Students recorded plants, animals and surroundings.Meanwhile, the class carried on. Students dispersed into the woods, recording in their notebooks the living things they could take stock of. They asked questions -- What's this plant? What kind of a bug is that? When Caruso and Causey didn't know, they didn't guess. Instead, they took a sample, hoping to identify it further in the lab.

After about 20 minutes, the students headed back to campus. Perched on stools at long tables, Caruso quizzed them on what they had seen and how it fit into the concepts of ecosystem and biome. Then, she asked them to take their field notes and illustrate a food web, showing the relationship among the various lakeside plant, insect and animal residents.

They bent their heads to the task. Caruso busied herself finding some rubbing alcohol for the students to quell the itchiness on those annoying mosquito bites. Then, one by one, they showed their hand-drawn webs and described the primary, secondary and tertiary dependencies.

With just a few minutes left before their lunch break, Caruso invited students to evaluate their biology class experience.

"It's hard work," offered Joshua Russell, a home-schooled student from Palmer. "But you really learn a lot."

Tia Mark's food web from the Goose Lake excursion,Tia Mark, a Willow resident who goes to high school at Su Valley, said she really liked "being a part of intelligent conversation among people who have drive. I like giving my opinion," she said, "and not being passed over."

Napaskiak student Jonica Williams was quiet and thoughtful. She'd climbed a few mountains to get into ANSEP, literally having to move from her village to Bethel so she could take the required courses necessary to step in to BIOL 102.

No, she wasn't sure of her college or career path, she said.
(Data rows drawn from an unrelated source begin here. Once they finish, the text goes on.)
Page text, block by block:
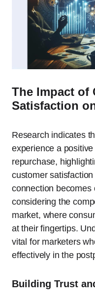
The Impact of
Satisfaction
Research indicates
experience a
repurchase,
customer
connection becomes
considering the
market, where
at their fingertips.
vital for marketers
effectively in the
Building Trust
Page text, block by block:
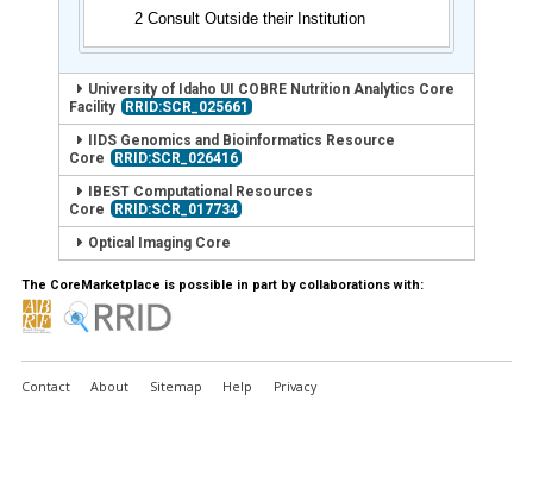
2 Consult Outside their Institution
University of Idaho UI COBRE Nutrition Analytics Core
Facility
RRID:SCR_025661
IIDS Genomics and Bioinformatics Resource
Core
RRID:SCR_026416
IBEST Computational Resources
Core
RRID:SCR_017734
Optical Imaging Core
The CoreMarketplace is possible in part by collaborations with:
Contact About Sitemap Help Privacy
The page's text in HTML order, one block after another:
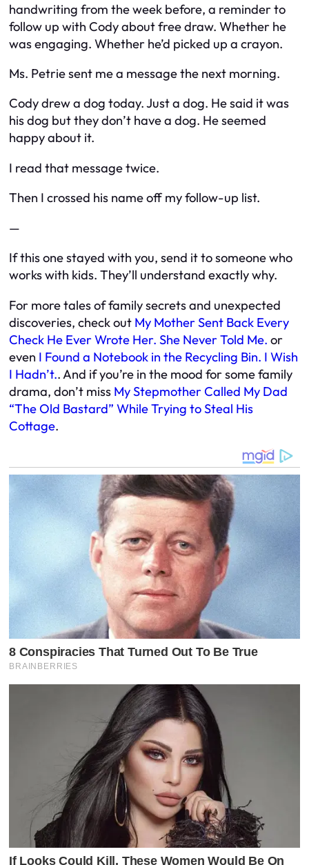
handwriting from the week before, a reminder to
follow up with Cody about free draw. Whether he
was engaging. Whether he’d picked up a crayon.
Ms. Petrie sent me a message the next morning.
Cody drew a dog today. Just a dog. He said it was
his dog but they don’t have a dog. He seemed
happy about it.
I read that message twice.
Then I crossed his name off my follow-up list.
—
If this one stayed with you, send it to someone who
works with kids. They’ll understand exactly why.
For more tales of family secrets and unexpected
discoveries, check out My Mother Sent Back Every
Check He Ever Wrote Her. She Never Told Me. or
even I Found a Notebook in the Recycling Bin. I Wish
I Hadn’t.. And if you’re in the mood for some family
drama, don’t miss My Stepmother Called My Dad
“The Old Bastard” While Trying to Steal His
Cottage.
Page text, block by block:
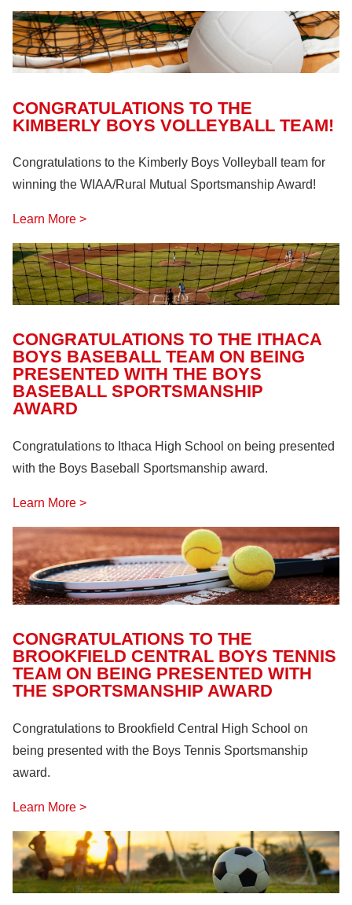
CONGRATULATIONS TO THE
KIMBERLY BOYS VOLLEYBALL TEAM!
Congratulations to the Kimberly Boys Volleyball team for
winning the WIAA/Rural Mutual Sportsmanship Award!
Learn More >
CONGRATULATIONS TO THE ITHACA
BOYS BASEBALL TEAM ON BEING
PRESENTED WITH THE BOYS
BASEBALL SPORTSMANSHIP
AWARD
Congratulations to Ithaca High School on being presented
with the Boys Baseball Sportsmanship award.
Learn More >
CONGRATULATIONS TO THE
BROOKFIELD CENTRAL BOYS TENNIS
TEAM ON BEING PRESENTED WITH
THE SPORTSMANSHIP AWARD
Congratulations to Brookfield Central High School on
being presented with the Boys Tennis Sportsmanship
award.
Learn More >
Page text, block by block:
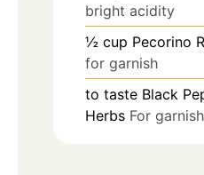
bright acidity
½ cup Pecorino
for garnish
to taste Black
Herbs For garnish
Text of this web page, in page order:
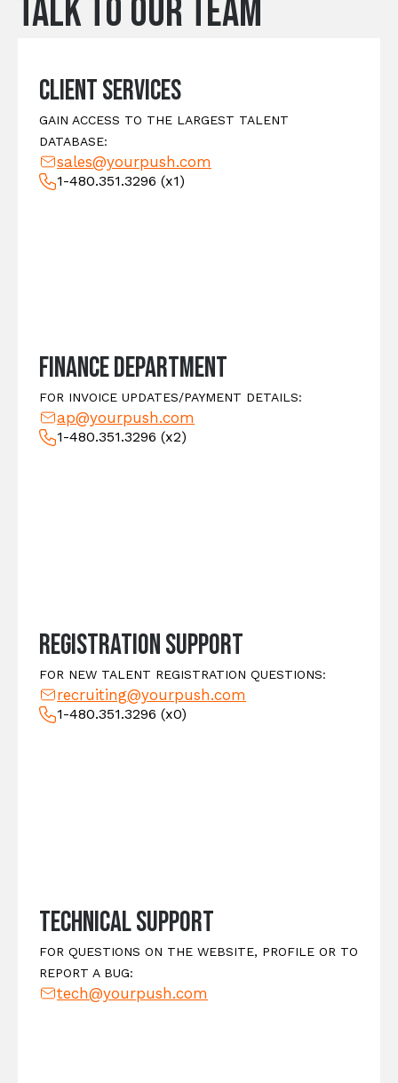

A senior in high school, she was only sure that her life work would be supportive.

Whatever I do, she said, "I just want to help."

She headed for lunch and an afternoon of math, knowing that within a handful of days, she'd be returning home to western Alaska and her last year of high school, enriched by her ANSEP summer experience.

For her part, Caruso found the teaching experience enriching.

"The most defining moments were when a student raised his or her hand to ask a question for the first time ... watching their inquisitive minds take shape was remarkably fulfilling for someone like myself who is so passionate about science education."